Freud reunió bajo el título “Contribuciones a la psicología de la vida amorosa” tres escritos fundamentales para la construcción de la teoría acerca de la sexualidad que no han dejado de ser admirados y denostados: Sobre un tipo particular de elección de objeto en el hombre (1910), Sobre la más generalizada degradación de la vida amorosa (1912) y El tabú de la virginidad (1917). De este último y partiendo de los estudios realizados sobre culturas primitivas extrae la aplicación del término “tabú” en su doble significación de “sagrado y temido” y nos dice que la mujer es en todo un tabú. No sólo en las situaciones particulares que se derivan de su vida sexual (menstruación, embarazo, parto, puerperio) sino que la relación con la mujer está sujeta a múltiples prohibiciones y limitaciones. Ello a causa de una idea básica: el varón puede quedar debilitado, su fuerza paralizada en su trato con la mujer, teme contagiarse de su feminidad y mostrarse luego incompetente. Nada de esto ha caducado, dice Freud, sino que perdura entre nosotros. Todos estos tabúes testimonian de un poder contrario al amor, que desautoriza a la mujer como ajena y hostil. Para Freud esta desautorización narcisista, que linda con el desprecio, se relaciona con el complejo de castración.

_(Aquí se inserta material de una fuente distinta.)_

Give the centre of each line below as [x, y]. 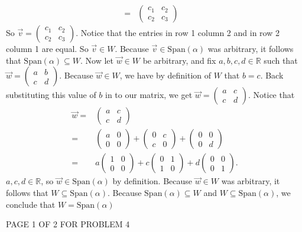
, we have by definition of [165, 75]
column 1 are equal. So [47, 49]
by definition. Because [152, 181]
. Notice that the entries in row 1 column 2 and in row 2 [178, 33]
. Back [272, 75]
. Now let [97, 60]
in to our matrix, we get [149, 95]
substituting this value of [51, 95]
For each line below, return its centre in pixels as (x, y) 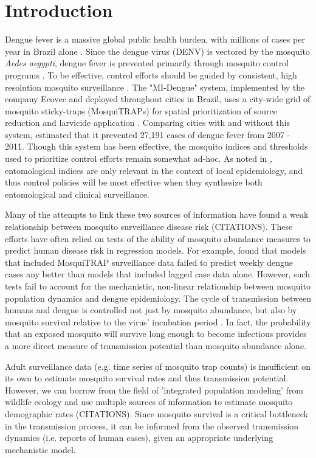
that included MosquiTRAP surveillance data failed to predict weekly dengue (149, 262)
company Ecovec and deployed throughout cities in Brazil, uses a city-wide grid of (158, 99)
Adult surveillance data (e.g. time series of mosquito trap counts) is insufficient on (158, 366)
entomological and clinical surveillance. (77, 194)
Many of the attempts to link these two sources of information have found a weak (157, 214)
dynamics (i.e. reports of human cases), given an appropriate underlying (139, 438)
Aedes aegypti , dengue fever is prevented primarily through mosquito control (147, 63)
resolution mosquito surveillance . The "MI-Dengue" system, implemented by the (155, 87)
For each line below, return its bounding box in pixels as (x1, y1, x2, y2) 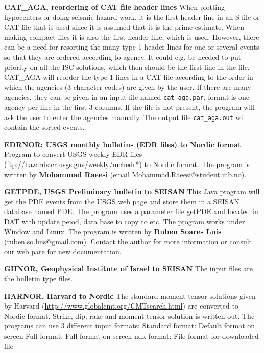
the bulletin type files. (4, 273, 73, 284)
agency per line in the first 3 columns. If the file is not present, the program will (4, 102, 255, 112)
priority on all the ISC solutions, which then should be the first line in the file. (4, 61, 250, 72)
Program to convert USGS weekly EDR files (4, 149, 142, 159)
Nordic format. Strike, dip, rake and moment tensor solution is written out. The (4, 310, 255, 321)
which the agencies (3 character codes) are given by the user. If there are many (4, 81, 251, 92)
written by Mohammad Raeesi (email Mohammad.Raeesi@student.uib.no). (4, 169, 247, 179)
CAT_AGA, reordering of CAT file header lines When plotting (4, 2, 225, 12)
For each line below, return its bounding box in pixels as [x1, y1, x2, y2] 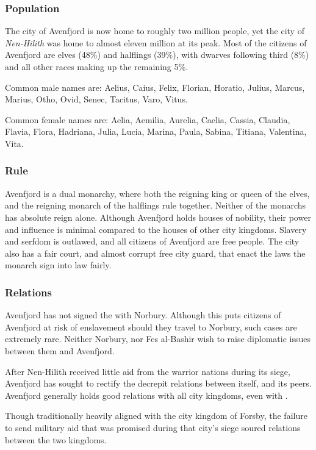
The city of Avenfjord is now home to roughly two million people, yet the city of [5, 24, 304, 37]
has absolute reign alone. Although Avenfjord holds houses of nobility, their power [5, 210, 311, 223]
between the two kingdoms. [5, 433, 107, 446]
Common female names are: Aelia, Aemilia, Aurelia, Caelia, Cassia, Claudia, [5, 113, 290, 126]
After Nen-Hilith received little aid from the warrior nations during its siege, [5, 365, 290, 377]
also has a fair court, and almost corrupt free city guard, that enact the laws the [5, 246, 306, 259]
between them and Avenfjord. [5, 344, 115, 357]
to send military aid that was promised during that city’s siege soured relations [5, 421, 301, 434]
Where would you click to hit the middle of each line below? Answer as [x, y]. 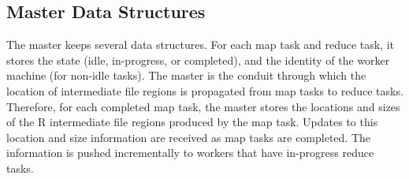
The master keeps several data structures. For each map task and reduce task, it [201, 45]
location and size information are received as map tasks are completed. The [189, 137]
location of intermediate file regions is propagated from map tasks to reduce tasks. [205, 90]
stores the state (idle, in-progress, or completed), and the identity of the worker [198, 60]
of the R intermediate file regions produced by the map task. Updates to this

S. Freud, que pudo inventar la clínica psicoanalítica escuchando a las mujeres histéricas y trabajando para ellas, escribe en 1926 “Acerca de la vida sexual de la niña pequeña sabemos menos que sobre la del varoncito. Que no nos avergüence esa diferencia; en efecto, incluso la vida sexual de la mujer adulta sigue siendo un dark continent (continente negro) para la psicología”1.

Una docta ignorancia que parecería poder salvarse con más estudio, más esfuerzo de investigación. Sin embargo, al final de su vida, en Análisis terminable e interminable Freud destaca dos temas que en relación a la diferencia de los sexos y a la castración, obstaculizan la conclusión en todo tipo de análisis: para la mujer, la envidia del pene y para el hombre, la revuelta contra su actitud pasiva o femenina hacia otro hombre. “Eso común ha sido destacado muy temprano en la nomenclatura psicoanalítica como conducta frente al complejo de castración, y más tarde Alfred Adler ha impuesto el uso de la designación, enteramente acertada para el caso del hombre, de «protesta masculina»; yo creo que «desautorización de la feminidad» habría sido desde el comienzo la descripción correcta de este fragmento tan asombroso de la vida anímica de los seres humanos”2.

Y más adelante señala Freud “A menudo uno tiene la impresión de haber atravesado todos los estratos psicológicos y llegado, con el deseo del pene y la protesta masculina, a la "roca de base" y, de este modo, al término de su actividad. Y así tiene que ser, pues para lo psíquico lo biológico desempeña realmente el papel del basamento rocoso subyacente. En efecto, la desautorización de la feminidad no puede ser más que un hecho biológico, una pieza de aquel gran enigma de la sexualidad. Difícil es decir si en una cura analítica hemos logrado dominar este factor, y cuándo lo hemos logrado. Nos consolamos con la seguridad de haber ofrecido al analizado toda la incitación posible para reexaminar y variar su actitud frente a él”3.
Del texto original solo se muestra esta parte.